A piece of information which can not be found through the use of portals is which room the camera is in initially. For this reason you need to be able to set this up manually. This can be done through the function SetObjectRoom(...) just like for all other objects.

The portal engine does not just give you a performance increase, it can also be very helpful to code gameplay-related things. For example you can start a particular video sequence if the camera passes through a particular portal for the first time. It can also be useful for AI programming. If the camera is in the same room as the enemy, the enemy needs to get active. To realize things like this, you need to be able to find out which room an object is currently in. This information can be retrieved through the following function.

This function retrieves the index of the room the object calling it is currently in.

`GetObjectRoom()`

Other than that you can avoid lots of unnecessary calculations by performing them only for objects which are in a visible room. For example particle systems do not need to be updated unless they can be seen by the camera, and objects do not need to check for collisions with objects in other rooms. To find out whether a room can be seen by a particular camera you can use the following function.

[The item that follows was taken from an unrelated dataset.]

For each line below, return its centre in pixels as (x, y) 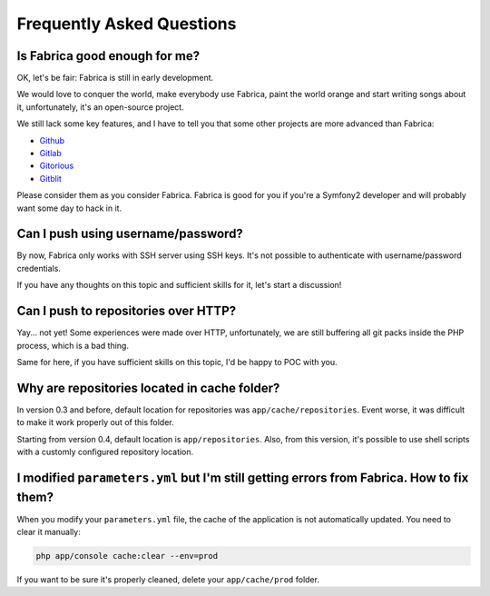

This function returns whether the room with the given index can be seen by the camera it's called by.

`GetRoomVisibility(` `RoomIndex` `)`

RoomIndex
The index of the room of which you want to retrieve the visibility state.

Lots of advantages of the use of the advanced culling functions have already been mentioned. They increase the performance strongly, they can be used to avoid the unnecessary execution of code, they make the collision detection more efficient, they can be helpful for AI and they give you the possibility to control which light source effects which object. Here comes another advantage. The use of the advanced culling functions also gives you the possibility to have different ambient lighting for different objects. SetAmbient(...) specifies a particular ambient lighting color for all rooms. You can change this color for single rooms using the following function.

This function changes the ambient lighting color for a given room.

`SetRoomAmbient(` `RoomIndex,` `AmbientColorR, AmbientColorG, AmbientColorB` `)`

RoomIndex
The index of the room for which you want to specify a new ambient lighting color.

AmbientColorR, AmbientColorG, AmbientColorB
The ambient lighting color, which is to be set up for this room. For more information about ambient lighting refer to the description of SetAmbient(...).

Note that every call to SetAmbient(...) will overwrite the changes made by this function.